I don’t have any rugs or carpeted rooms, but I know many others do, and it’s worth saying that as long as this guy can navigate around them, it will simply treat them as “walls,” but will not clean them. I suspect it might leave a few dustballs on the tassels.

The mopping function is… well, I wouldn’t call it mopping. It’s rubbing with a damp cloth. Sometimes that’s a good thing, but it’s not going to pick up dried coffee stains or anything. Using a different cloth and a more scrubby pattern makes it good for wiping down kitchen floors that may be tacky from drops of juice and such, but it doesn’t have nearly the mopping power of a Scooba (of course, it’s simpler and cheaper as well).

The Mint lasts about 3 hours on a charge according to the manual, which seemed about right to me. It moves pretty quickly, and managed to sweep my place twice and mop the kitchen twice before running down. Charging could be prettier: the plug is on the Mint’s underside, so it has to sit on its head or lie on its back while charging. Not nearly as cool as the other robots’ automatic charging stations. The Mint does have a little handle, though, so you don’t have to pick it up by the “filthy rag” or “grit-covered wheels” components.

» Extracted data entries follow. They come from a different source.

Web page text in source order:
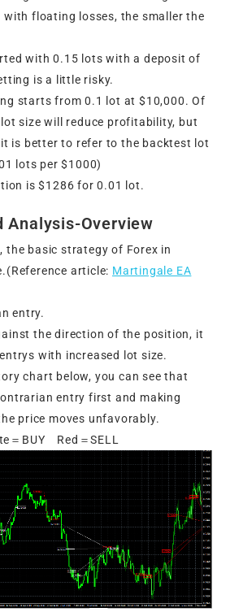
floating losses, the smaller the
with 0.15 lots with a deposit of
is a little risky.
starts from 0.1 lot at $10,000. Of
size will reduce profitability, but
is better to refer to the backtest lot
lots per $1000)
is $1286 for 0.01 lot.
Analysis-Overview
the basic strategy of Forex in
article: Martingale EA
entry.
the direction of the position, it
with increased lot size.
chart below, you can see that
entry first and making
price moves unfavorably.
BUY Red＝SELL
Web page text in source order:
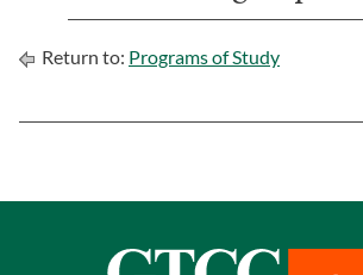
Return to: Programs of Study

Another thing Mint lacks is the ability to schedule, though of course that wouldn’t make much sense when you have to change its little cloth. This isn’t a “set it and forget it” type of device, it’s one that does 90% of your work for you, but still needs a hand every once in a while.

Conclusion

While it’s not as powerful or automatic as the Roomba or Neato, I guarantee that the Mint is a valuable little device. Because it uses cloth, it picks up a huge amount of dust that even vacuum cleaners would miss, and it navigates intelligently enough that you don’t have to worry about whether a part of the room will be neglected. That said, it also requires more from the user: a conscious “time to get out the robot” effort and constant replacing or washing of the cloths might be too great a sacrifice of convenience for people who want a truly hands-off cleaning bot. But for a guy like me, who has all wood floors and whose priority is eliminating dust, and who doesn’t mind a little light maintenance, it’s a great option.